PEOPLE - Joanne Rae M. Ramirez - The Philippine Star
Three Identical Strangers: What if you bumped into a lookalike on the street?
Seeing triple.
netflix.com

Streaming on Netflix is the documentary Three Identical Strangers, the story of triplets placed in three different homes by an adoption agency purportedly because no one else wanted to adopt triplets. One baby was given to an affluent family, another to a middle-class family and the third to a blue-collar family.

The documentary’s director, Tim Wardle, won the Directors Guild of America Award for Outstanding Directorial Achievement in Documentary for this film.

The documentary begins one fine day, when one of the triplets, Bobby, then 19, shows up at a college where everybody seems to know him well and calls him “Eddy,” it was almost bizarre. Perplexed, he looks for this “Eddy” and finds out he has a twin! Voila! The story makes it to the front pages and a third boy, David, shows up.  They become a sensation, appearing on the front pages, having a cameo at a Madonna movie, and being interviewed like celebrities by Tom Brokaw and Phil Donahue, no less. They were an endearing oddity. People found cute how the triplets shared mannerisms, smoked the same cigarettes and at one time in their lives, were all wrestlers. Together, they opened a restaurant in Manhattan, and there was a beeline for seats.

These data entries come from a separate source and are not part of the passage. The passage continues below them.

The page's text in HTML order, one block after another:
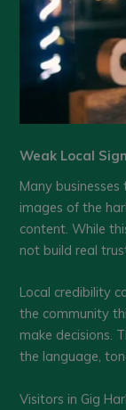
Weak Local
Many
images of the
content. While
not build real
Local credibility
the community
make decisions.
the language,
Visitors in Gig
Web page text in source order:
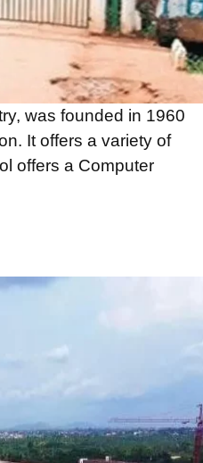
was founded in 1960
It offers a variety of
offers a Computer

Who’s Eddy? Who’s Bobby? Who’s David?

But somehow, the euphoria of their reunion slowly dissipated like bubbles. Their fairy tale slowly unraveled into reality.

“What began as a miraculous fairy tale — three long-lost brothers stumble upon one another through sheer happenstance! — has since devolved into a dark tale of deception and inhumanity,” says the Los Angeles Times.

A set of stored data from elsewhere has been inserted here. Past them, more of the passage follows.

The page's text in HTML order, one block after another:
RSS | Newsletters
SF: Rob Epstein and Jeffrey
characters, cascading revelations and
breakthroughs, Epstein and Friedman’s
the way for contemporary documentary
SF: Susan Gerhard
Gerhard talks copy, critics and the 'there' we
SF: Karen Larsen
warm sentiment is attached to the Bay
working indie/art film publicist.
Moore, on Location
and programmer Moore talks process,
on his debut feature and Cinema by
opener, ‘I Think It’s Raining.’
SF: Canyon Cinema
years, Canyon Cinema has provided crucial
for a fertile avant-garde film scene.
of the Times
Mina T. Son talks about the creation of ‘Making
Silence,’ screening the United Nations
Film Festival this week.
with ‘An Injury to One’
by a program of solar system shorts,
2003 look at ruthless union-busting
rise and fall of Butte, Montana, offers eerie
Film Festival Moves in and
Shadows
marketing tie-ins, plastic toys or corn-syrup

Sadly, the triplets also had similar struggles with mental illness growing up: all three displayed separation anxiety, banging their heads against the bars of their cribs; all three experienced depression at times, and all three made visits to psychiatric hospitals as teenagers.

Why were the triplets separated at infancy? The documentary posits that a prominent child-placement agency for Jewish families may have intentionally separated a number of twins and multiple-birth siblings and placed them in homes of different socio-economic levels for research. The triplets, it turns out, were like “lab rats” (to quote one of the triplets) in a social experiment on nature vs. nurture. If you were raised by a rich family, would you also end up rich? How about if you were raised by a grocer? With the adoptive parents’ consent, the kids were monitored for 15 years ostensibly by a team of researchers wanting to know how adopted children fare in their new families. Coincidentally all three boys had a 21-year-old sister, also adopted.

“We’ve been called ‘subjects.’ We’re victims. There’s a big difference,” one of the brothers says in the documentary. “I don’t want to play off like we’re horribly injured people now as adults — we have families, we have children — we’re relatively normal people. But they treated us like lab rats. Nothing more. And we’re human beings.”

One family member of one of the boy’s adopted families was quoted as saying, “coming from the Holocaust, our family has a knowledge that when you play with humans... (things turn out) very wrong.”

“As the film explains, a psychiatrist and psychoanalyst named Dr. Peter B. Neubauer wanted to solve the mystery of nature vs. nurture and decided to use children put up for adoption as guinea pigs for his research,” according to an online article published by the Institute for Family Studies.

Some experts believe that keeping siblings together when adopted has a positive effect on the children.

Dr. Vicki Belo says that though she was adopted by an aunt, she grew up in the same compound as her biological siblings, stayed with them the whole day, and went home to her adoptive parents at night.

Back to Bobby, Eddy and David. Even if their birth mother wasn’t able to take care of them, experts believe the boys could have been put up for adoption together as a trio, which would have reduced some of their “nature-disrupted challenges.”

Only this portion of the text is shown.